I just love how long they can hold a controlled slide at these speeds... madness I tells ya!


----------



## cowboij (Nov 2, 2011)

i used to do that with a yerf dog big wheel it had a free spin hub but i wore the tires off


----------



## Beanflip (Sep 11, 2010)

That is awesome. Since reading this topic this morning I have been obsessed. I loved my old Big Wheel. My wife reminded me of this picture. I was 13. My mom took the photo thinking of blackmailing me. I may have to change my profile pick.


----------



## bullseyeben! (Apr 24, 2011)

Haha classic! Yea these sliders are great fun, got mine Friday... problem is now my bum is incredibly tender! INCREDIBLY!


----------



## Beanflip (Sep 11, 2010)

Do you need some padding or did you get road rash?


----------



## bullseyeben! (Apr 24, 2011)

Padding, a stubbie holder woulnt hurt either..


----------



## Beanflip (Sep 11, 2010)

How about some photos of the new trike ?


----------



## bullseyeben! (Apr 24, 2011)

Beanflip said:


> How about some photos of the new trike ?

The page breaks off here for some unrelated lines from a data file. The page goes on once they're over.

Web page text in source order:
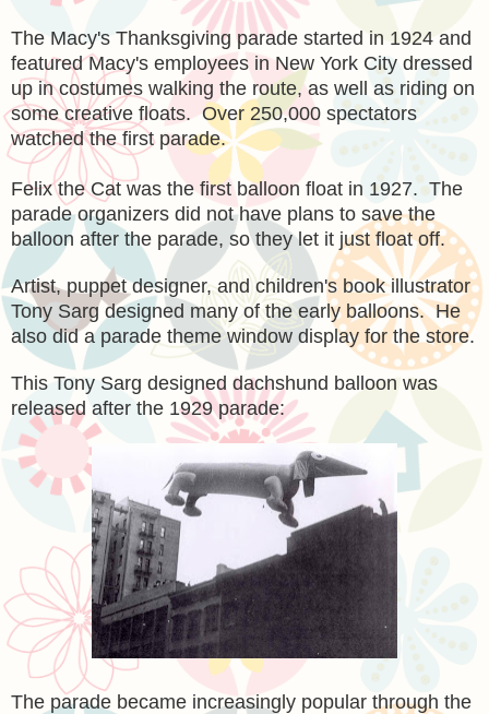
The Macy's Thanksgiving parade started in 1924 and
featured Macy's employees in New York City dressed
up in costumes walking the route, as well as riding on
some creative floats. Over 250,000 spectators
watched the first parade.
Felix the Cat was the first balloon float in 1927. The
parade organizers did not have plans to save the
balloon after the parade, so they let it just float off.
Artist, puppet designer, and children's book illustrator
Tony Sarg designed many of the early balloons. He
also did a parade theme window display for the store.
This Tony Sarg designed dachshund balloon was
released after the 1929 parade:
The parade became increasingly popular through the
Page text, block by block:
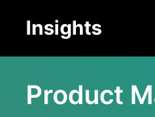
Insights
Product
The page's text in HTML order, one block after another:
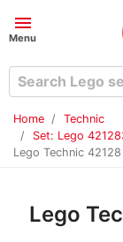
menu
Menu
Home
Technic
Set: Lego
Lego Technic
Lego
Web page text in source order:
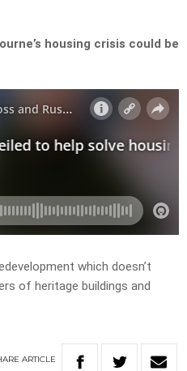
housing crisis could be
which doesn’t
of heritage buildings and
ARTICLE
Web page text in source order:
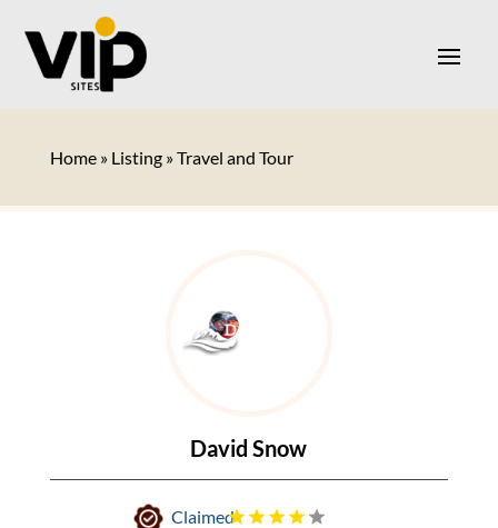
Home» Listing»Travel and Tour
David Snow
Claimed
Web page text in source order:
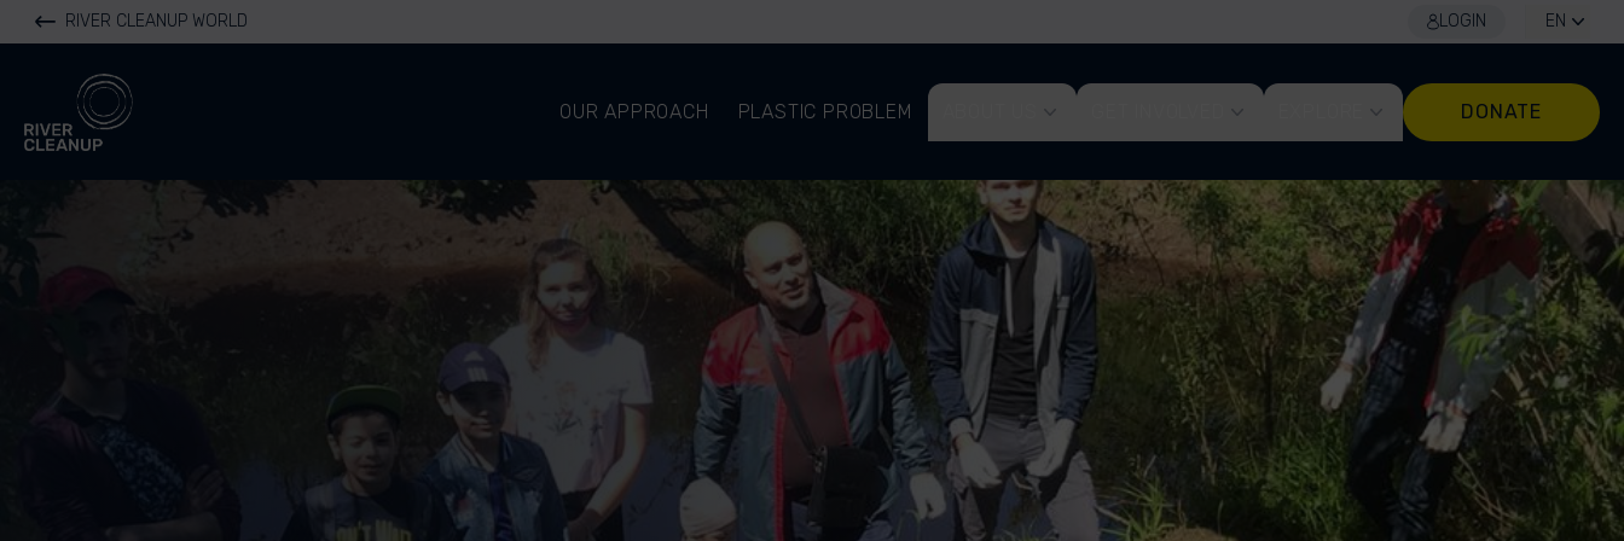
RIVER CLEANUP WORLD LOGIN EN
River Cleanup
OUR APPROACH
PLASTIC PROBLEM DONATE

Ok.. you asked for it! Put your ugly glasses on...lol.


----------



## Hrawk (Oct 25, 2010)

Looks like you have all the required safety equipment sorted, go for it !!!


----------



## bullseyeben! (Apr 24, 2011)

Lol maybe I need an esky on the back...take this beast to Mexico! I'm sad aren't I...


----------



## Hrawk (Oct 25, 2010)

Man you'd fit right in riding around Bathurst towing an esky behind you !!!


----------



## bullseyeben! (Apr 24, 2011)

Bloody oath, sorta like this! ( but with the esky we spoke of before too).. ( takes a bit longer gettin Round old Mt Panorama in these)


----------



## bullseyeben! (Apr 24, 2011)

Ok I could post pics, but maybe i won't... last night a mate and I drank a few too many and decided to go sliding... well beer and these trikes prob aren't the best combination ( obviously ) So I managed to effectively "sand" back both calfs, both elbows, sprain me ankle and best of all...flip out a coin size chunk of flesh out of me shin, almost to the bone! I think I need leathers..


----------



## bullseyeben! (Apr 24, 2011)

Bugger it, heres a pic!


----------



## MrTriscuit (Oct 10, 2011)

Looks like a blast I did this with my brothers electric hummer at the hill near my house!

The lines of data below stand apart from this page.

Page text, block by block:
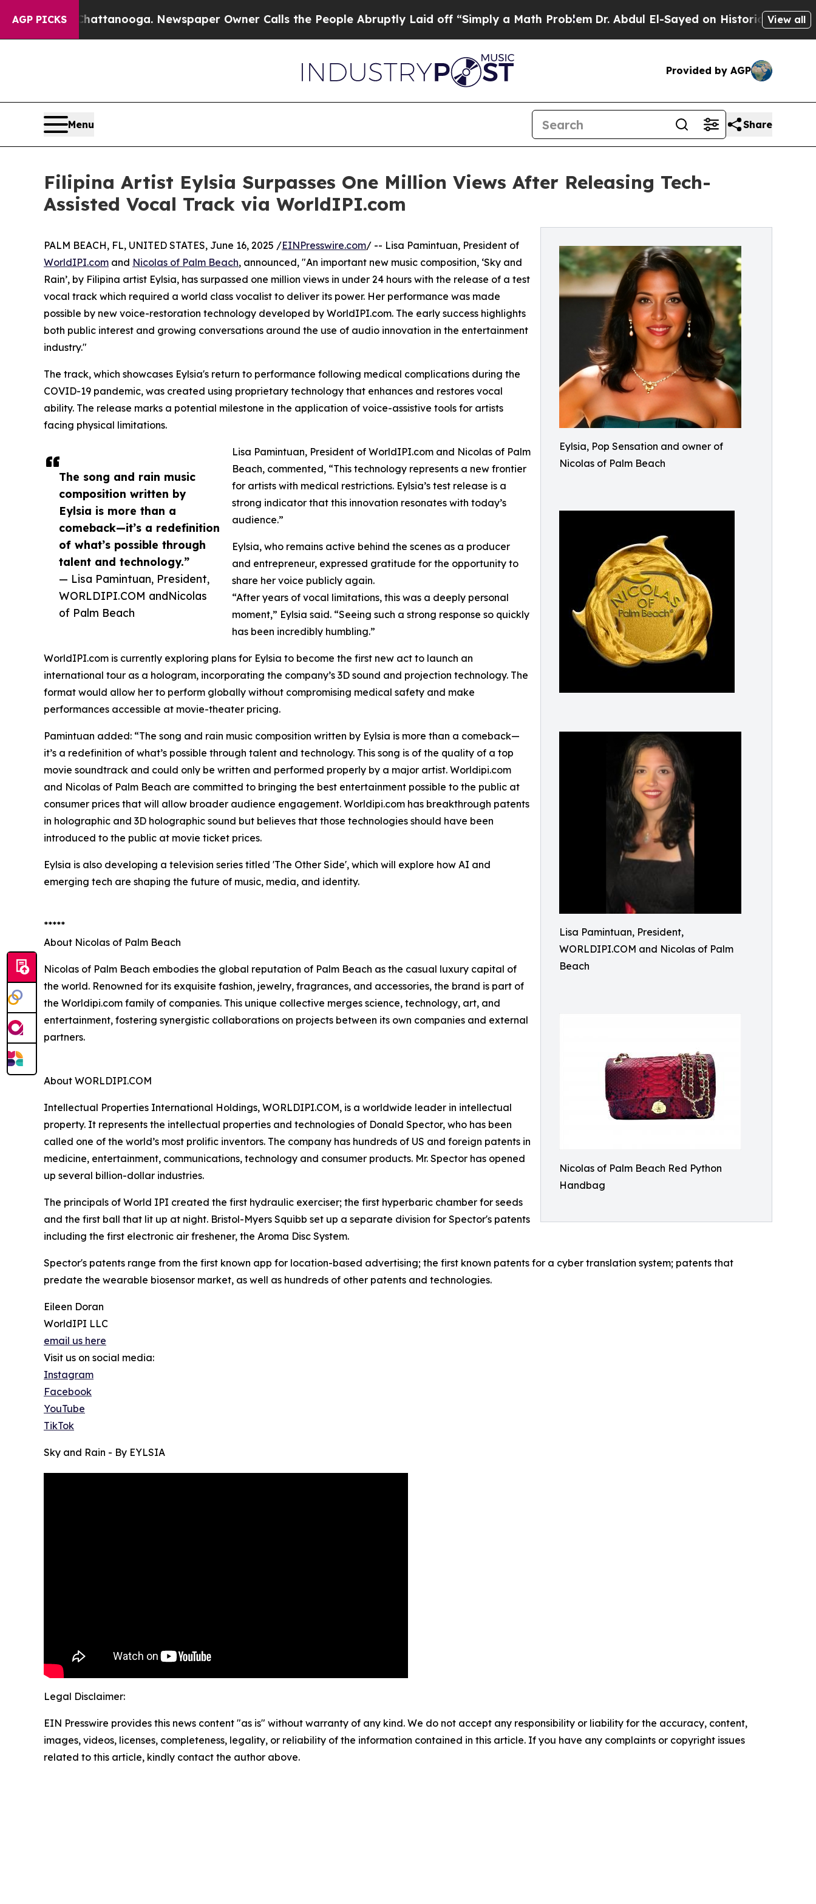
AGP PICKS
in Chattanooga. Newspaper Owner Calls the People Abruptly Laid off “Simply a Math Problem Dr. Abdul El-Sayed on Historic Michigan Win:View all
Provided by AGP
Menu Share
Filipina Artist Eylsia Surpasses One Million Views After Releasing Tech-
Assisted Vocal Track via WorldIPI.com
Eylsia, Pop Sensation and owner of
Nicolas of Palm Beach
Lisa Pamintuan, President,
WORLDIPI.COM and Nicolas of Palm
Beach
Nicolas of Palm Beach Red Python
Handbag
The song and rain music
composition written by
Eylsia is more than a
comeback—it’s a redefinition
of what’s possible through
talent and technology.”
— Lisa Pamintuan, President,
WORLDIPI.COM andNicolas
of Palm Beach
PALM BEACH, FL, UNITED STATES, June 16, 2025 /EINPresswire.com/ -- Lisa Pamintuan, President of
WorldIPI.com and Nicolas of Palm Beach, announced, "An important new music composition, ‘Sky and
Rain’, by Filipina artist Eylsia, has surpassed one million views in under 24 hours with the release of a test
vocal track which required a world class vocalist to deliver its power. Her performance was made
possible by new voice-restoration technology developed by WorldIPI.com. The early success highlights
both public interest and growing conversations around the use of audio innovation in the entertainment
industry."
The track, which showcases Eylsia's return to performance following medical complications during the
COVID-19 pandemic, was created using proprietary technology that enhances and restores vocal
ability. The release marks a potential milestone in the application of voice-assistive tools for artists
facing physical limitations.
Lisa Pamintuan, President of WorldIPI.com and Nicolas of Palm
Beach, commented, “This technology represents a new frontier
for artists with medical restrictions. Eylsia’s test release is a
strong indicator that this innovation resonates with today’s
audience.”
Eylsia, who remains active behind the scenes as a producer
and entrepreneur, expressed gratitude for the opportunity to
share her voice publicly again.
“After years of vocal limitations, this was a deeply personal
moment,” Eylsia said. “Seeing such a strong response so quickly
has been incredibly humbling.”
WorldIPI.com is currently exploring plans for Eylsia to become the first new act to launch an
international tour as a hologram, incorporating the company’s 3D sound and projection technology. The
format would allow her to perform globally without compromising medical safety and make
performances accessible at movie-theater pricing.
Pamintuan added: “The song and rain music composition written by Eylsia is more than a comeback—
it’s a redefinition of what’s possible through talent and technology. This song is of the quality of a top
movie soundtrack and could only be written and performed properly by a major artist. Worldipi.com
and Nicolas of Palm Beach are committed to bringing the best entertainment possible to the public at
consumer prices that will allow broader audience engagement. Worldipi.com has breakthrough patents
in holographic and 3D holographic sound but believes that those technologies should have been
introduced to the public at movie ticket prices.
Eylsia is also developing a television series titled 'The Other Side', which will explore how AI and
emerging tech are shaping the future of music, media, and identity.
*****
About Nicolas of Palm Beach
Nicolas of Palm Beach embodies the global reputation of Palm Beach as the casual luxury capital of
the world. Renowned for its exquisite fashion, jewelry, fragrances, and accessories, the brand is part of
the Worldipi.com family of companies. This unique collective merges science, technology, art, and
entertainment, fostering synergistic collaborations on projects between its own companies and external
partners.
About WORLDIPI.COM
Intellectual Properties International Holdings, WORLDIPI.COM, is a worldwide leader in intellectual
property. It represents the intellectual properties and technologies of Donald Spector, who has been
called one of the world’s most prolific inventors. The company has hundreds of US and foreign patents in
medicine, entertainment, communications, technology and consumer products. Mr. Spector has opened
up several billion-dollar industries.
The principals of World IPI created the first hydraulic exerciser; the first hyperbaric chamber for seeds
and the first ball that lit up at night. Bristol-Myers Squibb set up a separate division for Spector's patents
including the first electronic air freshener, the Aroma Disc System.
Spector's patents range from the first known app for location-based advertising; the first known patents for a cyber translation system; patents that
predate the wearable biosensor market, as well as hundreds of other patents and technologies.
Eileen Doran
WorldIPI LLC
email us here
Visit us on social media:
Instagram
Facebook
YouTube
TikTok
Sky and Rain - By EYLSIA
Legal Disclaimer:
EIN Presswire provides this news content "as is" without warranty of any kind. We do not accept any responsibility or liability for the accuracy, content,
images, videos, licenses, completeness, legality, or reliability of the information contained in this article. If you have any complaints or copyright issues
related to this article, kindly contact the author above.

But owwwwww! That looks like it stings!


----------



## Beanflip (Sep 11, 2010)

Bump!


----------



## Rayshot (Feb 1, 2010)

bullseyeben! said:


> Bugger it, heres a pic!


Then suggesting a holder for the beer with a tube is a bad idea.


----------



## Beanflip (Sep 11, 2010)

Ok, I just realized something. I could be an allmost 40 year old dude cruizing the streets on my trike. A slingshot in my back pocket and having a blast. It seems perfect. I am truely a child. The idea is like a time machine. These trikes are like slingshots. Simple,pure, no wasted elements. Like knives, simple and beautiful in their designed function. To drift with friends and enjoy the outdoors has to feel like all is well in the world. I am nuts about doing this.(I tend to pick up some new obsession annually.) Life is short. Making the most of what we have, is sometimes a mystery to me.(Is this how midlife crisis starts?) Blah blah blah, Just wanna have some fun. To bring some validity to this obsesion,some meaning, I will spend time with my little brother building a trike. My wife and i are matched thru the Big Brothers Big Sisters Organization. http://www.kansasbig...Big_Sisters.htm SS and Drift trikes, could be cool ways to connect with kids.


----------



## Rayshot (Feb 1, 2010)

Mike, regarding your comment; "Making the most of what we have, is sometimes a mystery to me.(Is this how midlife crisis starts?) Blah blah blah, Just wanna have some fun. To bring some validity to this obsesion,some meaning, I will spend time with my little brother building a trike."

Here is the explanation of why we are all essentially young inside. Of course some are just too affected by social views feel and act young, but think on this.

There is an expression that if pondered upon, answers a lot of questions people the world over wonder about, some fight against the implications, it being true.

"Everything he has made pretty in its time. Even time indefinite he has put in their heart, that mankind may never find out the work that the [true] God has made from the start to the finish" Eccl 3:11

Conclusion; original plan, that we never die (that will be accomplished, and not by man), we would always have a youthful heart, that we will always have things to fascinate and explore


----------



## jayw81 (Dec 11, 2011)

Growing old is a state of mind.. I believe I will remain forever young


----------



## Beanflip (Sep 11, 2010)

Here are some photos I took. Mostly to visualize what my first build might finish like and partly to show my original Big Wheel.


----------



## Rayshot (Feb 1, 2010)

Beanflip said:


> Here are some photos I took. Mostly to visualize what my first build might finish like and partly to show my original Big Wheel.


If you haven't built one yet, then you know someone who lives close. Mike, is that drool I see hanging off the blue one?


----------



## Beanflip (Sep 11, 2010)

Here is what i put together. It works great. I plan on modifying it further. But WOW this is fun!


----------